Though transmitting short-duration pulses brings many interesting features for the UWB technology, it causes a crucial problem in the receiver design. The received IR-UWB signals contain many multipath components (MPCs) [16]. Estimating such a high number of MPCs makes the receiver implementation infeasible [16]. To exploit multipath diversity with low complexity and collect more energy from MPCs, several non-coherent IR-UWB receivers have been proposed [17–21].

Among the non-coherent IR-UWB receivers, the energy detection (ED) pulse position modulation (PPM) receivers are promising for applications demanding low-power consumption and low complexity [20, 21], such as IoT and robotics. However, the squaring operation in the ED-based receivers makes them vulnerable to noise plus interference and decreases their performance compared with the coherent receivers [20]. Moreover, in an ED-PPM receiver, the time spacing of the PPM modulation (a.k.a PPM parameter) should be greater than the maximum delay spread of the multipath channel, referred to as $T_{\mathit{mds}}$. In this way, inter-symbol interference (ISI) is avoided and high performance is assured. However, keeping the PPM parameter larger than $T_{\mathit{mds}}$ comes at the expense of a severely reduced achievable data rate. Therefore, ED-PPM receivers exhibit poor performance and low data rates.
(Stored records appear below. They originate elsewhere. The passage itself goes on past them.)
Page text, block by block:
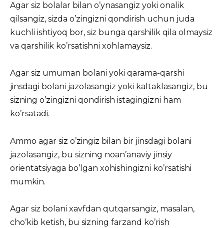
Agar siz bolalar bilan o’ynasangiz yoki onalik
qilsangiz, sizda o’zingizni qondirish uchun juda
kuchli ishtiyoq bor, siz bunga qarshilik qila olmaysiz
va qarshilik ko’rsatishni xohlamaysiz.
Agar siz umuman bolani yoki qarama-qarshi
jinsdagi bolani jazolasangiz yoki kaltaklasangiz, bu
sizning o’zingizni qondirish istagingizni ham
ko’rsatadi.
Ammo agar siz o’zingiz bilan bir jinsdagi bolani
jazolasangiz, bu sizning noan’anaviy jinsiy
orientatsiyaga bo’lgan xohishingizni ko’rsatishi
mumkin.
Agar siz bolani xavfdan qutqarsangiz, masalan,
cho’kib ketish, bu sizning farzand ko’rish

Coherent receivers such as matched-filter or rake receivers bypass the problems of the ED-PPM receivers. But, coherent receivers need full-channel state information, which makes their complexity impractical. In this paper, we propose two novel detection schemes for non-coherent PPM receivers to promote the performance of the non-coherent PPM receivers existing in the literature. The first scheme, referred to as absolute-value cubing (AVC), increases the performance of reference-free PPM detection schemes. The second scheme, denoted as polarity-invariant squaring (PIS), improves the performance of PPM detection schemes that use a noisy reference (dirty template). Unlike the ED-PPM receiver which squares the received signal, the proposed AVC receiver cubes the absolute value of the received signal before demodulation and achieves a considerable performance gain. This gain is obtained because the AVC operation increases the effect of the high-SNR samples in the decision variable compared to the squaring operation of the ED-based receivers.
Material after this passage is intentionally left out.